__Your task__
The entries that follow should be reproduced exactly, with no images carried over.
^^^^
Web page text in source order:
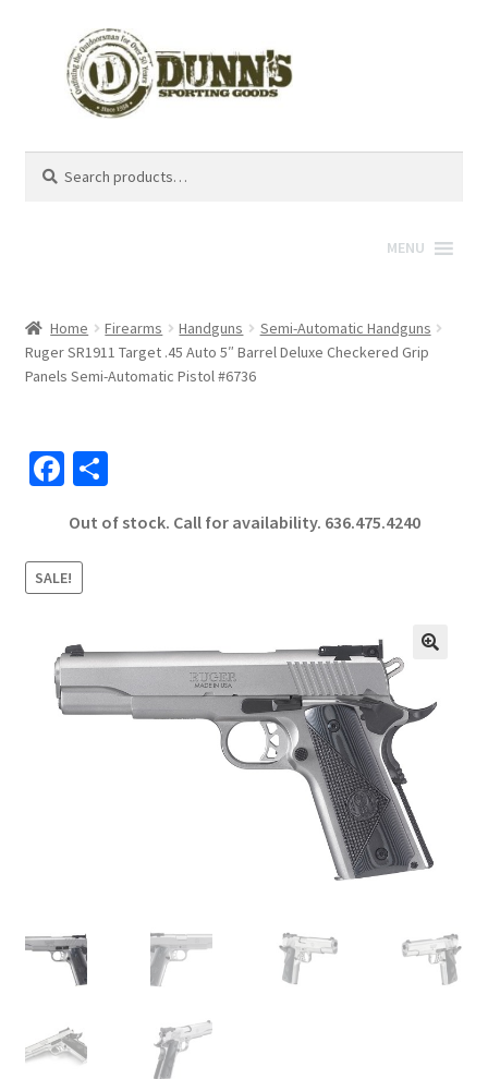
for:
MENU
Home Firearms Handguns
Semi-Automatic Handguns
Ruger SR1911 Target .45 Auto 5″ Barrel Deluxe Checkered Grip
Panels Semi-Automatic Pistol #6736
Fa
b
o
o
k
S
ar
Out of stock. Call for availability. 636.475.4240
SALE!
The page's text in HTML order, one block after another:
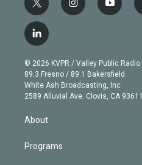
t
w
i
t
e
r
i
n
g
r
a
m
y
o
b
e
l
i
n
k
e
d
© 2026 KVPR / Valley Public Radio
89.3 Fresno / 89.1 Bakersfield
White Ash Broadcasting, Inc
2589 Alluvial Ave. Clovis, CA 93611
About
Programs
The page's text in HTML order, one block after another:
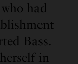
had
Bass.
in
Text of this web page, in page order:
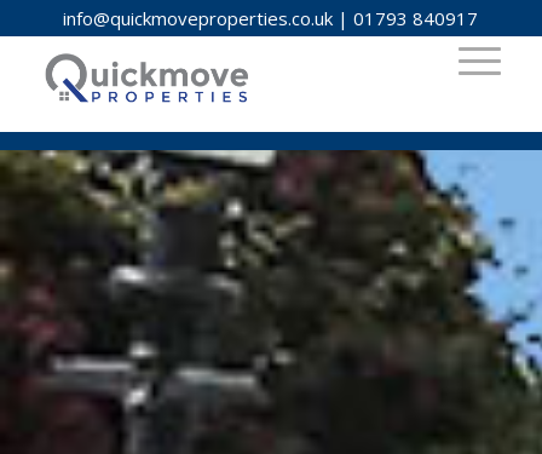
info@quickmoveproperties.co.uk |01793 840917
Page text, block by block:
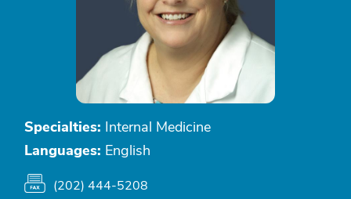
Specialties: Internal Medicine
Languages: English
(202) 444-5208
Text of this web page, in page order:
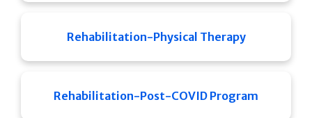
Rehabilitation-Physical Therapy
Rehabilitation-Post-COVID Program
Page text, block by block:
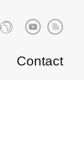
Contact
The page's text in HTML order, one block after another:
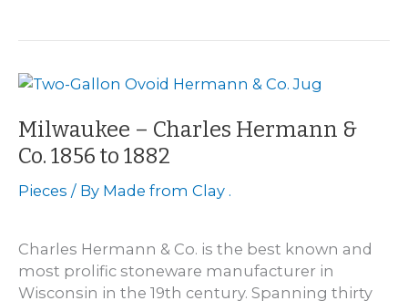
Milwaukee – Charles Hermann &
Co. 1856 to 1882
Pieces / By Made from Clay .
Charles Hermann & Co. is the best known and
most prolific stoneware manufacturer in
Wisconsin in the 19th century. Spanning thirty
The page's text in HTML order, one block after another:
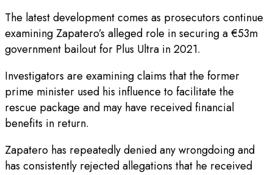
The latest development comes as prosecutors continue
examining Zapatero’s alleged role in securing a €53m
government bailout for Plus Ultra in 2021.
Investigators are examining claims that the former
prime minister used his influence to facilitate the
rescue package and may have received financial
benefits in return.
Zapatero has repeatedly denied any wrongdoing and
has consistently rejected allegations that he received
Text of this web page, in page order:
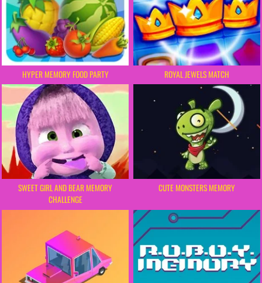
HYPER MEMORY FOOD PARTY ROYAL JEWELS MATCH
SWEET GIRL AND BEAR MEMORY
CHALLENGE
CUTE MONSTERS MEMORY
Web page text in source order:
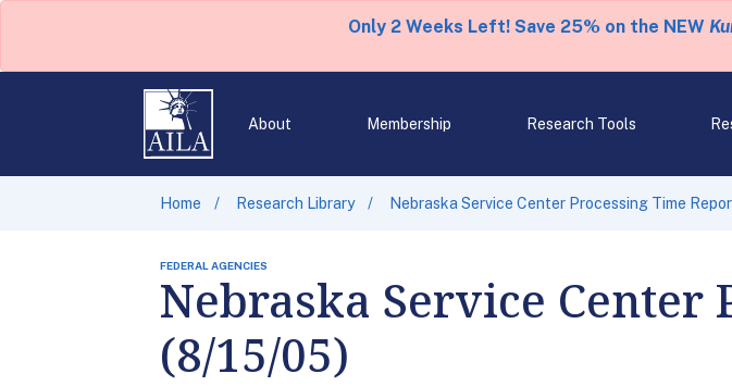
Only 2 Weeks Left! Save 25% on the NEW
About Membership Research Tools
Home Research Library Nebraska Service Center Processing Time
FEDERAL AGENCIES
Nebraska Service Center
(8/15/05)
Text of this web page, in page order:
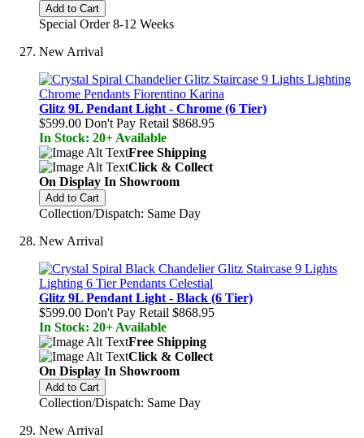
Add to Cart
Special Order 8-12 Weeks
New Arrival
Glitz 9L Pendant Light - Chrome (6 Tier)
$599.00 Don't Pay Retail $868.95
In Stock: 20+ Available
Free Shipping
Click & Collect
On Display In Showroom
Add to Cart
Collection/Dispatch: Same Day
New Arrival
Glitz 9L Pendant Light - Black (6 Tier)
$599.00 Don't Pay Retail $868.95
In Stock: 20+ Available
Free Shipping
Click & Collect
On Display In Showroom
Add to Cart
Collection/Dispatch: Same Day
New Arrival
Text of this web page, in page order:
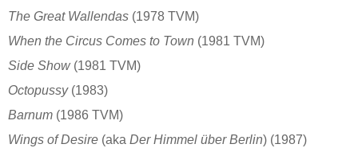
The Great Wallendas (1978 TVM)
When the Circus Comes to Town (1981 TVM)
Side Show (1981 TVM)
Octopussy (1983)
Barnum (1986 TVM)
Wings of Desire (aka Der Himmel über Berlin) (1987)
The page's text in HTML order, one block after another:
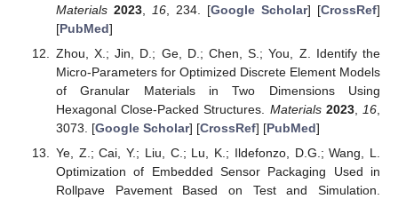
Materials 2023, 16, 234. [Google Scholar] [CrossRef]
[PubMed]
Zhou, X.; Jin, D.; Ge, D.; Chen, S.; You, Z. Identify the
Micro-Parameters for Optimized Discrete Element Models
of Granular Materials in Two Dimensions Using
Hexagonal Close-Packed Structures. Materials 2023,16,
3073. [Google Scholar] [CrossRef] [PubMed]
Ye, Z.; Cai, Y.; Liu, C.; Lu, K.; Ildefonzo, D.G.; Wang, L.
Optimization of Embedded Sensor Packaging Used in
Rollpave Pavement Based on Test and Simulation.
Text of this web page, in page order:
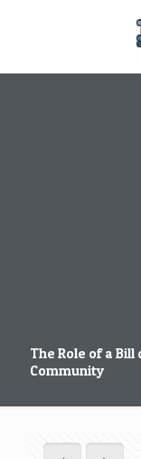
The Role of a Bill
Community
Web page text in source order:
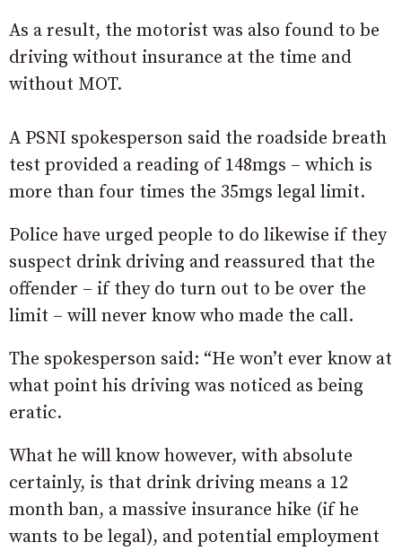
As a result, the motorist was also found to be
driving without insurance at the time and
without MOT.
A PSNI spokesperson said the roadside breath
test provided a reading of 148mgs – which is
more than four times the 35mgs legal limit.
Police have urged people to do likewise if they
suspect drink driving and reassured that the
offender – if they do turn out to be over the
limit – will never know who made the call.
The spokesperson said: “He won’t ever know at
what point his driving was noticed as being
eratic.
What he will know however, with absolute
certainly, is that drink driving means a 12
month ban, a massive insurance hike (if he
wants to be legal), and potential employment
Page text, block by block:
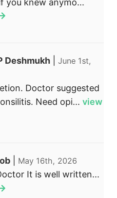
you knew anymo...
Deshmukh
June 1st,
Doctor suggested
Need opi... view
May 16th, 2026
It is well written...
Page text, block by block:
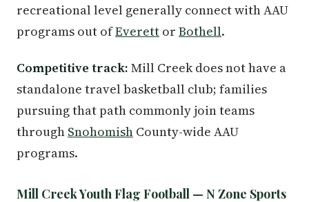
recreational level generally connect with AAU
programs out ofEverett or Bothell.
Competitive track: Mill Creek does not have a
standalone travel basketball club; families
pursuing that path commonly join teams
through Snohomish County-wide AAU
programs.
Mill Creek Youth Flag Football — N Zone Sports
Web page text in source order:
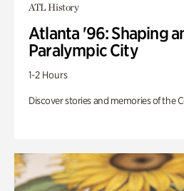
ATL History
Atlanta '96: Shaping
Paralympic City
1-2 Hours
Discover stories and memories of the
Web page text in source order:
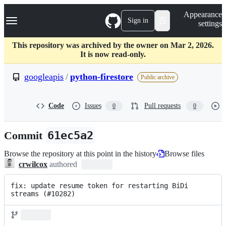
k
p
c
Navigation Menu Sign in
Appearance
settings
This repository was archived by the owner on Mar 2, 2026.
It is now read-only.
googleapis / python-firestore Public archive
Code Issues 0 Pull requests 0
Commit 61ec5a2
Browse the repository at this point in the history
Browse files
crwilcox authored
fix: update resume token for restarting BiDi
streams (#10282)
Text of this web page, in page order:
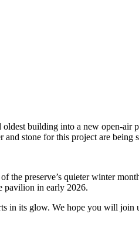
building into a new open-
stone for this project are being
preserve’s quieter winter
pavilion in early 2026.
in its glow. We hope you will join
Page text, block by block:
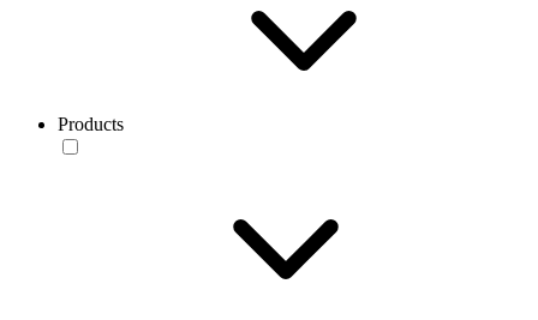
Products
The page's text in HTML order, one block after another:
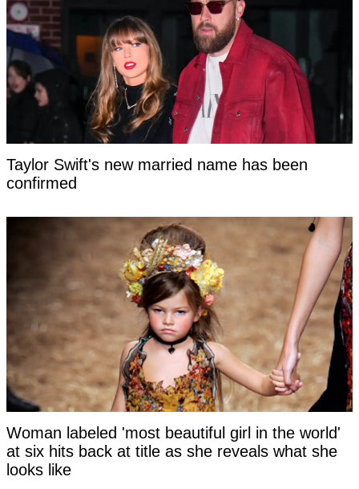
Taylor Swift's new married name has been
confirmed
Woman labeled 'most beautiful girl in the world'
at six hits back at title as she reveals what she
looks like
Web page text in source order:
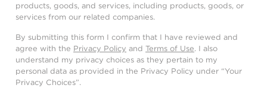
products, goods, and services, including products, goods, or
services from our related companies.
By submitting this form I confirm that I have reviewed and
agree with the Privacy Policy and Terms of Use. I also
understand my privacy choices as they pertain to my
personal data as provided in the Privacy Policy under “Your
Privacy Choices”.
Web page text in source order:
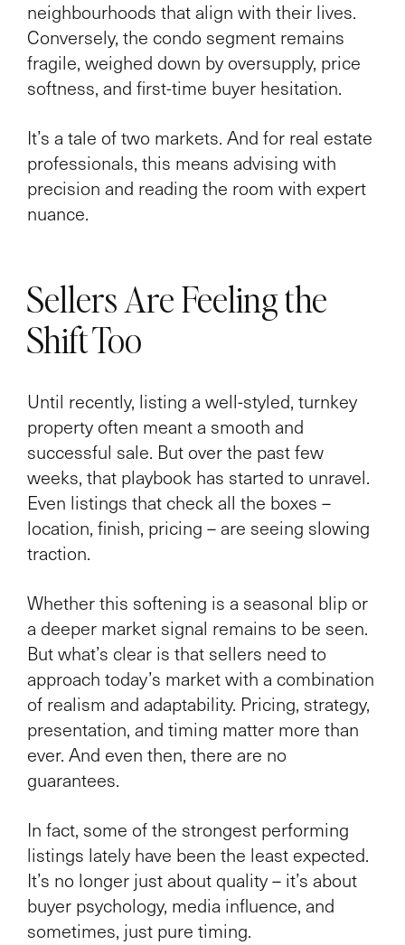
neighbourhoods that align with their lives.
Conversely, the condo segment remains
fragile, weighed down by oversupply, price
softness, and first-time buyer hesitation.
It’s a tale of two markets. And for real estate
professionals, this means advising with
precision and reading the room with expert
nuance.
Sellers Are Feeling the
Shift Too
Until recently, listing a well-styled, turnkey
property often meant a smooth and
successful sale. But over the past few
weeks, that playbook has started to unravel.
Even listings that check all the boxes –
location, finish, pricing – are seeing slowing
traction.
Whether this softening is a seasonal blip or
a deeper market signal remains to be seen.
But what’s clear is that sellers need to
approach today’s market with a combination
of realism and adaptability. Pricing, strategy,
presentation, and timing matter more than
ever. And even then, there are no
guarantees.
In fact, some of the strongest performing
listings lately have been the least expected.
It’s no longer just about quality – it’s about
buyer psychology, media influence, and
sometimes, just pure timing.
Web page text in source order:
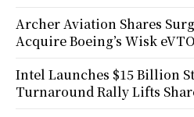
Archer Aviation Shares
Acquire Boeing’s Wisk
Intel Launches $15 Billion
Turnaround Rally Lifts
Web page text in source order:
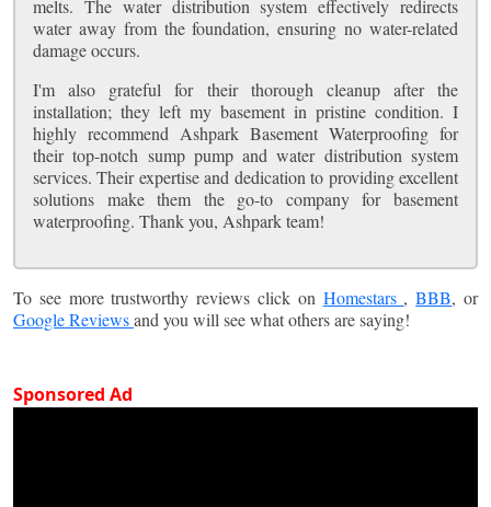
melts. The water distribution system effectively redirects
water away from the foundation, ensuring no water-related
damage occurs.
I'm also grateful for their thorough cleanup after the
installation; they left my basement in pristine condition. I
highly recommend Ashpark Basement Waterproofing for
their top-notch sump pump and water distribution system
services. Their expertise and dedication to providing excellent
solutions make them the go-to company for basement
waterproofing. Thank you, Ashpark team!
To see more trustworthy reviews click on Homestars ,BBB, or
Google Reviewsand you will see what others are saying!
Sponsored Ad
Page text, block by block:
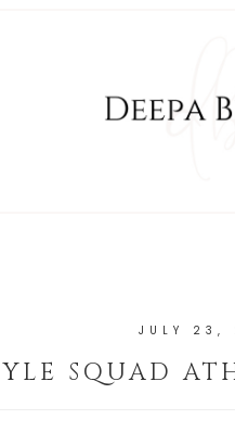
JULY 23,
SQUAD
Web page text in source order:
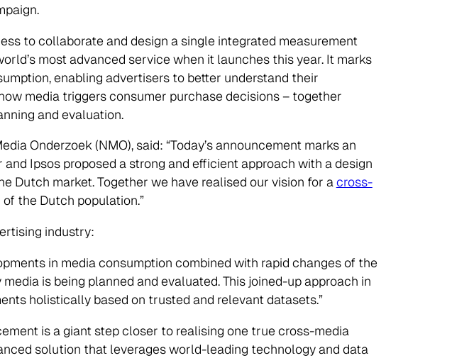
to collaborate and design a single integrated measurement
most advanced service when it launches this year. It marks
enabling advertisers to better understand their
media triggers consumer purchase decisions – together
and evaluation.
Onderzoek (NMO), said: “Today’s announcement marks an
Ipsos proposed a strong and efficient approach with a design
Dutch market. Together we have realised our vision for across-
the Dutch population.”
industry:
in media consumption combined with rapid changes of the
is being planned and evaluated. This joined-up approach in
holistically based on trusted and relevant datasets.”
is a giant step closer to realising one true cross-media
solution that leverages world-leading technology and data
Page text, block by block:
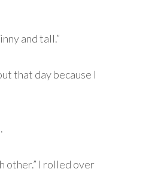
and tall.”
that day because I
other.” I rolled over
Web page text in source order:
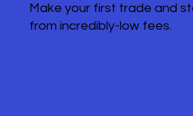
^^^^
__Exercise output__
Web page text in source order:
for:
MENU
Home Firearms Handguns
Semi-Automatic Handguns
Ruger SR1911 Target .45 Auto 5″ Barrel Deluxe Checkered Grip
Panels Semi-Automatic Pistol #6736
Fa
b
o
o
k
S
ar
Out of stock. Call for availability. 636.475.4240
SALE!
The page's text in HTML order, one block after another:
t
w
i
t
e
r
i
n
g
r
a
m
y
o
b
e
l
i
n
k
e
d
© 2026 KVPR / Valley Public Radio
89.3 Fresno / 89.1 Bakersfield
White Ash Broadcasting, Inc
2589 Alluvial Ave. Clovis, CA 93611
About
Programs
The page's text in HTML order, one block after another:
had
Bass.
in
Text of this web page, in page order:
info@quickmoveproperties.co.uk |01793 840917
Page text, block by block:
Specialties: Internal Medicine
Languages: English
(202) 444-5208
Text of this web page, in page order:
Rehabilitation-Physical Therapy
Rehabilitation-Post-COVID Program
Page text, block by block:
Contact
The page's text in HTML order, one block after another:
Milwaukee – Charles Hermann &
Co. 1856 to 1882
Pieces / By Made from Clay .
Charles Hermann & Co. is the best known and
most prolific stoneware manufacturer in
Wisconsin in the 19th century. Spanning thirty
The page's text in HTML order, one block after another:
The latest development comes as prosecutors continue
examining Zapatero’s alleged role in securing a €53m
government bailout for Plus Ultra in 2021.
Investigators are examining claims that the former
prime minister used his influence to facilitate the
rescue package and may have received financial
benefits in return.
Zapatero has repeatedly denied any wrongdoing and
has consistently rejected allegations that he received
Text of this web page, in page order:
HYPER MEMORY FOOD PARTY ROYAL JEWELS MATCH
SWEET GIRL AND BEAR MEMORY
CHALLENGE
CUTE MONSTERS MEMORY
Web page text in source order:
Only 2 Weeks Left! Save 25% on the NEW
About Membership Research Tools
Home Research Library Nebraska Service Center Processing Time
FEDERAL AGENCIES
Nebraska Service Center
(8/15/05)
Text of this web page, in page order:
Add to Cart
Special Order 8-12 Weeks
New Arrival
Glitz 9L Pendant Light - Chrome (6 Tier)
$599.00 Don't Pay Retail $868.95
In Stock: 20+ Available
Free Shipping
Click & Collect
On Display In Showroom
Add to Cart
Collection/Dispatch: Same Day
New Arrival
Glitz 9L Pendant Light - Black (6 Tier)
$599.00 Don't Pay Retail $868.95
In Stock: 20+ Available
Free Shipping
Click & Collect
On Display In Showroom
Add to Cart
Collection/Dispatch: Same Day
New Arrival
Text of this web page, in page order:
The Great Wallendas (1978 TVM)
When the Circus Comes to Town (1981 TVM)
Side Show (1981 TVM)
Octopussy (1983)
Barnum (1986 TVM)
Wings of Desire (aka Der Himmel über Berlin) (1987)
The page's text in HTML order, one block after another:
Materials 2023, 16, 234. [Google Scholar] [CrossRef]
[PubMed]
Zhou, X.; Jin, D.; Ge, D.; Chen, S.; You, Z. Identify the
Micro-Parameters for Optimized Discrete Element Models
of Granular Materials in Two Dimensions Using
Hexagonal Close-Packed Structures. Materials 2023,16,
3073. [Google Scholar] [CrossRef] [PubMed]
Ye, Z.; Cai, Y.; Liu, C.; Lu, K.; Ildefonzo, D.G.; Wang, L.
Optimization of Embedded Sensor Packaging Used in
Rollpave Pavement Based on Test and Simulation.
Text of this web page, in page order:
The Role of a Bill
Community
Web page text in source order:
As a result, the motorist was also found to be
driving without insurance at the time and
without MOT.
A PSNI spokesperson said the roadside breath
test provided a reading of 148mgs – which is
more than four times the 35mgs legal limit.
Police have urged people to do likewise if they
suspect drink driving and reassured that the
offender – if they do turn out to be over the
limit – will never know who made the call.
The spokesperson said: “He won’t ever know at
what point his driving was noticed as being
eratic.
What he will know however, with absolute
certainly, is that drink driving means a 12
month ban, a massive insurance hike (if he
wants to be legal), and potential employment
Page text, block by block:
you knew anymo...
Deshmukh
June 1st,
Doctor suggested
Need opi... view
May 16th, 2026
It is well written...
Page text, block by block:
recreational level generally connect with AAU
programs out ofEverett or Bothell.
Competitive track: Mill Creek does not have a
standalone travel basketball club; families
pursuing that path commonly join teams
through Snohomish County-wide AAU
programs.
Mill Creek Youth Flag Football — N Zone Sports
Web page text in source order:
ATL History
Atlanta '96: Shaping
Paralympic City
1-2 Hours
Discover stories and memories of the
Web page text in source order:
k
p
c
Navigation Menu Sign in
Appearance
settings
This repository was archived by the owner on Mar 2, 2026.
It is now read-only.
googleapis / python-firestore Public archive
Code Issues 0 Pull requests 0
Commit 61ec5a2
Browse the repository at this point in the history
Browse files
crwilcox authored
fix: update resume token for restarting BiDi
streams (#10282)
Text of this web page, in page order:
building into a new open-
stone for this project are being
preserve’s quieter winter
pavilion in early 2026.
in its glow. We hope you will join
Page text, block by block:
Products
The page's text in HTML order, one block after another:
Taylor Swift's new married name has been
confirmed
Woman labeled 'most beautiful girl in the world'
at six hits back at title as she reveals what she
looks like
Web page text in source order:
products, goods, and services, including products, goods, or
services from our related companies.
By submitting this form I confirm that I have reviewed and
agree with the Privacy Policy and Terms of Use. I also
understand my privacy choices as they pertain to my
personal data as provided in the Privacy Policy under “Your
Privacy Choices”.
Web page text in source order:
neighbourhoods that align with their lives.
Conversely, the condo segment remains
fragile, weighed down by oversupply, price
softness, and first-time buyer hesitation.
It’s a tale of two markets. And for real estate
professionals, this means advising with
precision and reading the room with expert
nuance.
Sellers Are Feeling the
Shift Too
Until recently, listing a well-styled, turnkey
property often meant a smooth and
successful sale. But over the past few
weeks, that playbook has started to unravel.
Even listings that check all the boxes –
location, finish, pricing – are seeing slowing
traction.
Whether this softening is a seasonal blip or
a deeper market signal remains to be seen.
But what’s clear is that sellers need to
approach today’s market with a combination
of realism and adaptability. Pricing, strategy,
presentation, and timing matter more than
ever. And even then, there are no
guarantees.
In fact, some of the strongest performing
listings lately have been the least expected.
It’s no longer just about quality – it’s about
buyer psychology, media influence, and
sometimes, just pure timing.
Web page text in source order:
Archer Aviation Shares
Acquire Boeing’s Wisk
Intel Launches $15 Billion
Turnaround Rally Lifts
Web page text in source order:
melts. The water distribution system effectively redirects
water away from the foundation, ensuring no water-related
damage occurs.
I'm also grateful for their thorough cleanup after the
installation; they left my basement in pristine condition. I
highly recommend Ashpark Basement Waterproofing for
their top-notch sump pump and water distribution system
services. Their expertise and dedication to providing excellent
solutions make them the go-to company for basement
waterproofing. Thank you, Ashpark team!
To see more trustworthy reviews click on Homestars ,BBB, or
Google Reviewsand you will see what others are saying!
Sponsored Ad
Page text, block by block:
JULY 23,
SQUAD
Web page text in source order:
to collaborate and design a single integrated measurement
most advanced service when it launches this year. It marks
enabling advertisers to better understand their
media triggers consumer purchase decisions – together
and evaluation.
Onderzoek (NMO), said: “Today’s announcement marks an
Ipsos proposed a strong and efficient approach with a design
Dutch market. Together we have realised our vision for across-
the Dutch population.”
industry:
in media consumption combined with rapid changes of the
is being planned and evaluated. This joined-up approach in
holistically based on trusted and relevant datasets.”
is a giant step closer to realising one true cross-media
solution that leverages world-leading technology and data
Page text, block by block:
and tall.”
that day because I
other.” I rolled over
Web page text in source order:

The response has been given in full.